Getting started

In this page we will describe desilike’s basics’ with a practical example, but further examples can be found in the provided notebooks.

desilike provides a framework to specify DESI likelihoods.

Clustering likelihood

Let’s describe how to specify the likelihood for power spectrum multipoles.
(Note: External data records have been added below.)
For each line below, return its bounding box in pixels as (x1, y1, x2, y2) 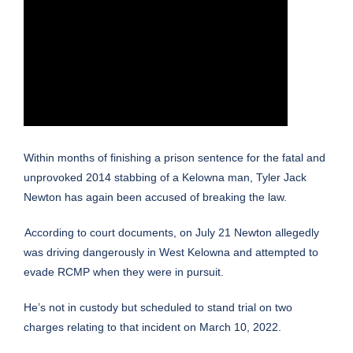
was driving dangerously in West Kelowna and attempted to (24, 246, 318, 259)
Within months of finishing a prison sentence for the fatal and (24, 151, 325, 165)
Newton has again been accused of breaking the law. (24, 191, 287, 204)
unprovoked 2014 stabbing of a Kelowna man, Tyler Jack (24, 171, 307, 184)
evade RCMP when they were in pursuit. (24, 266, 224, 279)
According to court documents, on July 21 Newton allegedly (24, 226, 319, 240)
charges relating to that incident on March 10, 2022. (24, 321, 281, 334)
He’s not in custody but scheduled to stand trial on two (24, 301, 292, 314)
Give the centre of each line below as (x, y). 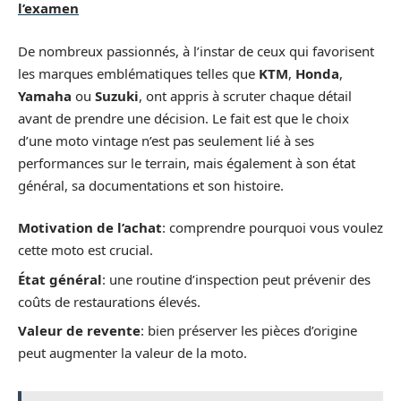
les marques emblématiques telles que (138, 73)
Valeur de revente (79, 330)
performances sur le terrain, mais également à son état (187, 162)
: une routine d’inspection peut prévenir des (236, 279)
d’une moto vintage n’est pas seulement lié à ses (166, 140)
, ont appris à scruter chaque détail (245, 95)
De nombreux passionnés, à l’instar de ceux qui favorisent (196, 51)
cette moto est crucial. (85, 250)

First, we specify a template, i.e. how the linear power spectrum as input of the theory codes is parameterized. Several options are possible:

  • standard (as in BOSS/eBOSS) parameterization, in terms of \(q_{\parallel}\), \(q_{\perp}\) (scaling parameters), \(df\) (variation in the growth rate of structure: \(f / f^{\mathrm{fid}}\)) with StandardPowerSpectrumTemplate;

  • ShapeFit parameterization, in terms of \(q_{\parallel}\), \(q_{\perp}\) (scaling parameters), \(df\) (variation in the growth rate of structure: \(f / f^{\mathrm{fid}}\)), \(dm\) (ShapeFit tilt parameter) with ShapeFitPowerSpectrumTemplate;

  • parameterization in terms of base cosmological parameters, with DirectPowerSpectrumTemplate

See power_template for all templates.

from desilike.theories.galaxy_clustering import ShapeFitPowerSpectrumTemplate

# Or StandardPowerSpectrumTemplate, DirectPowerSpectrumTemplate
template = ShapeFitPowerSpectrumTemplate(z=0.8)  # effective redshift

Note

In python, help(Calculator), for any Calculator, like ShapeFitPowerSpectrumTemplate, will provide useful information, in particular the possible arguments.

Any calculator, profiler, sampler, etc. can be installed with Installer.
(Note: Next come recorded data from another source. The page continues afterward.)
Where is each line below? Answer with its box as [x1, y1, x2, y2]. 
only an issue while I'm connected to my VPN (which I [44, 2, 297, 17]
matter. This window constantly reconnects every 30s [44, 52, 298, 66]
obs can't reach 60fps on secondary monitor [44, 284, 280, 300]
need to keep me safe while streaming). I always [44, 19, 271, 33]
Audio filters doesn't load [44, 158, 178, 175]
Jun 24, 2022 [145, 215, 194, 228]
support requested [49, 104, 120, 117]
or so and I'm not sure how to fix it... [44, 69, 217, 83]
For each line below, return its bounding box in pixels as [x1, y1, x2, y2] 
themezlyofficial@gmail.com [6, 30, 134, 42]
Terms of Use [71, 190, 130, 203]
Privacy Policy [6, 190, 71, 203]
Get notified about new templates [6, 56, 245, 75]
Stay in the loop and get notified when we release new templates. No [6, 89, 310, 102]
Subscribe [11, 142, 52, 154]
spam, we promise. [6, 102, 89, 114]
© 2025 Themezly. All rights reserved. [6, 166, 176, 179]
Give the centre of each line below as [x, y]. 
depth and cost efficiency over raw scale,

Next, let’s specify the theory model. Several options are possible, with the most notable one being:

  • simple Kaiser model, with KaiserTracerPowerSpectrumMultipoles, or KaiserTracerCorrelationFunctionMultipoles

  • velocileptors model (LPT_RSD), with LPTVelocileptorsTracerPowerSpectrumMultipoles, or LPTVelocileptorsTracerCorrelationFunctionMultipoles

  • pybird model, with PyBirdTracerPowerSpectrumMultipoles, or PyBirdTracerCorrelationFunctionMultipoles

  • folps-nu model, with FOLPSTracerPowerSpectrumMultipoles, or FOLPSTracerCorrelationFunctionMultipoles

  • empirical BAO model, with DampedBAOWigglesPowerSpectrumMultipoles, or ResummedBAOWigglesPowerSpectrumMultipoles

  • power spectrum with scale-dependent bias (primordial non-gaussianity), with PNGTracerPowerSpectrumMultipoles

See full_shape for all full shape models, and bao for all BAO models.
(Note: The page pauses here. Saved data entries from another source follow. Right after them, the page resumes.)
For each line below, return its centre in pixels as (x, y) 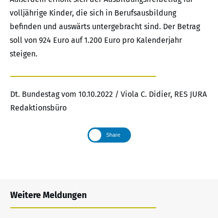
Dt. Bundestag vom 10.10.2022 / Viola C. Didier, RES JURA (109, 94)
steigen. (24, 54)
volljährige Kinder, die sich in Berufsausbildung (93, 13)
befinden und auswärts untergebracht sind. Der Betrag (105, 26)
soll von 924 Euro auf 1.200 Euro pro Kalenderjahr (96, 40)
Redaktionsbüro (38, 108)
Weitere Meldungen (48, 195)

from desilike.theories.galaxy_clustering import KaiserTracerPowerSpectrumMultipoles

# Or LPTVelocileptorsTracerPowerSpectrumMultipoles, PyBirdTracerPowerSpectrumMultipoles, etc.
theory = KaiserTracerPowerSpectrumMultipoles(template=template)

One can update the template (or any relevant calculator’s options passed at initialization) with calculator.init.update(...):

theory.init.update(template=ShapeFitPowerSpectrumTemplate(z=1.))

Then, we want to compare the theory to data (an observable), typically:

  • power spectrum multipoles, with TracerPowerSpectrumMultipolesObservable,

  • correlation function multipoles, with TracerCorrelationFunctionMultipolesObservable

from desilike.observables.galaxy_clustering import TracerPowerSpectrumMultipolesObservable

# Or TracerCorrelationFunctionMultipolesObservable
observable = TracerPowerSpectrumMultipolesObservable(data={'b1': 1.2},  # a (list of) (path to) *pypower* power spectrum measurement, flat array, or dictionary of parameters where to evaluate the theory to take as a mock data vector
                                                     covariance=None,  # a (list of) (path to) mocks, array (covariance matrix), or None
                                                     klim={0: [0.01, 0.2, 0.005], 2: [0.01, 0.2, 0.005]},  # k-limits, between 0.01 and 0.2 h/Mpc with 0.005 h/Mpc step size for ell = 0, 2
                                                     theory=theory)  # previously defined theory

In this (runnable!) example, we do not have a covariance yet; let’s estimate it on-the-fly (Gaussian approximation).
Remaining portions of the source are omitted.